Exercise goal:
Reproduce, from the lines below, exactly the stretch that begins at the line containing "Installation (18, 90, 90, 107)" and ends at the line containing "Arduino EventDispatcher (18, 15, 234, 37)", both included.
++++ Dataset entries ++++
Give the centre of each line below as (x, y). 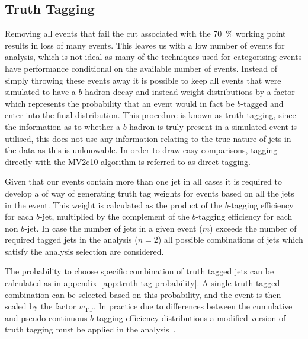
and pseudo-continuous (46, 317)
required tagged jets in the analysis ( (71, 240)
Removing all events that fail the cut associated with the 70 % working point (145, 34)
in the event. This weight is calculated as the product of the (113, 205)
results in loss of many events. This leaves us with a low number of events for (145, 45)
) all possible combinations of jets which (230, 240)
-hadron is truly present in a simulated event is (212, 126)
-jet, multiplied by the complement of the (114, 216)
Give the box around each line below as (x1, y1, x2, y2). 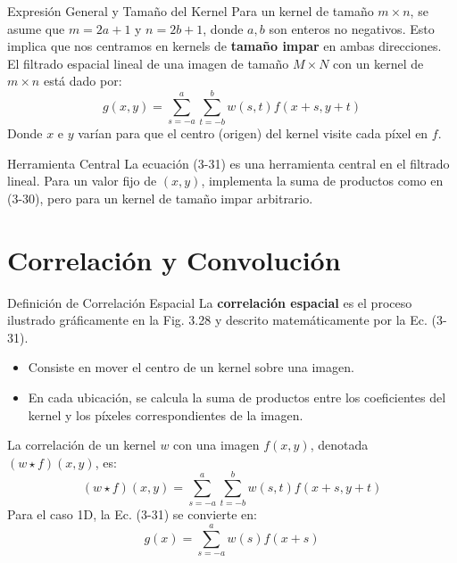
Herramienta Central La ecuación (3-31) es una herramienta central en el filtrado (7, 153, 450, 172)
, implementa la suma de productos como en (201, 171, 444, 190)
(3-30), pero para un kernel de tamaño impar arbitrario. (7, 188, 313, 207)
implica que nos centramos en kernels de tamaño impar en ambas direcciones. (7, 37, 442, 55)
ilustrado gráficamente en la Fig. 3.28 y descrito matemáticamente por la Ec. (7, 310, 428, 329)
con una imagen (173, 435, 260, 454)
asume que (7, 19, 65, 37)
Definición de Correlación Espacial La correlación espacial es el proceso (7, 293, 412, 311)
++++
++++ Dataset entries ++++
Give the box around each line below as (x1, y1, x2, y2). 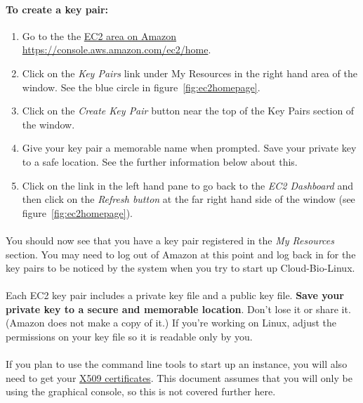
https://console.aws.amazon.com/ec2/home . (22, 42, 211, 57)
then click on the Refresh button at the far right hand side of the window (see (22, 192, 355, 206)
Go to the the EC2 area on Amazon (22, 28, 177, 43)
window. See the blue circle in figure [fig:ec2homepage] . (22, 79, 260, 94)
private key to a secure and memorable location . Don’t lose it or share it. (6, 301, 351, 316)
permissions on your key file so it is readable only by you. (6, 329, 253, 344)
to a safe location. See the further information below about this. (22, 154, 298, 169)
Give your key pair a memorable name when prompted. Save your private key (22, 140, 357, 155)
++++
++++ Dataset entries ++++
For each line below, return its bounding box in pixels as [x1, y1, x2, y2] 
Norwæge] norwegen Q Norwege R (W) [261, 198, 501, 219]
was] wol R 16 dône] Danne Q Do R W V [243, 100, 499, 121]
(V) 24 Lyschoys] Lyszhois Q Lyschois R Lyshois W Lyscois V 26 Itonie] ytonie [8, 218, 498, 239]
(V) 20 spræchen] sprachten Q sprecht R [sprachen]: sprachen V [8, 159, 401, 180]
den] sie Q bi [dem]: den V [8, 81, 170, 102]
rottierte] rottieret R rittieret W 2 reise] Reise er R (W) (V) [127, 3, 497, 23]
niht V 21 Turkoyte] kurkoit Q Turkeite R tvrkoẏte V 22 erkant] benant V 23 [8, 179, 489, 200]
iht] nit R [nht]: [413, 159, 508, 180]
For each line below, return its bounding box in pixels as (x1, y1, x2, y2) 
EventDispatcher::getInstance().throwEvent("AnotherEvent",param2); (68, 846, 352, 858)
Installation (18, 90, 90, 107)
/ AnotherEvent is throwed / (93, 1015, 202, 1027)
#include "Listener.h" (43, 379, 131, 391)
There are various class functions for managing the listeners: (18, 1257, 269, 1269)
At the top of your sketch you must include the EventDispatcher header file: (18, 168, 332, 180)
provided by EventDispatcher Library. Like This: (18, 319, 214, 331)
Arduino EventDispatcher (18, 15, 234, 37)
++++
Response to the exercise:
Installation (18, 90, 90, 107)
/ AnotherEvent is throwed / (93, 1015, 202, 1027)
#include "Listener.h" (43, 379, 131, 391)
There are various class functions for managing the listeners: (18, 1257, 269, 1269)
At the top of your sketch you must include the EventDispatcher header file: (18, 168, 332, 180)
provided by EventDispatcher Library. Like This: (18, 319, 214, 331)
Arduino EventDispatcher (18, 15, 234, 37)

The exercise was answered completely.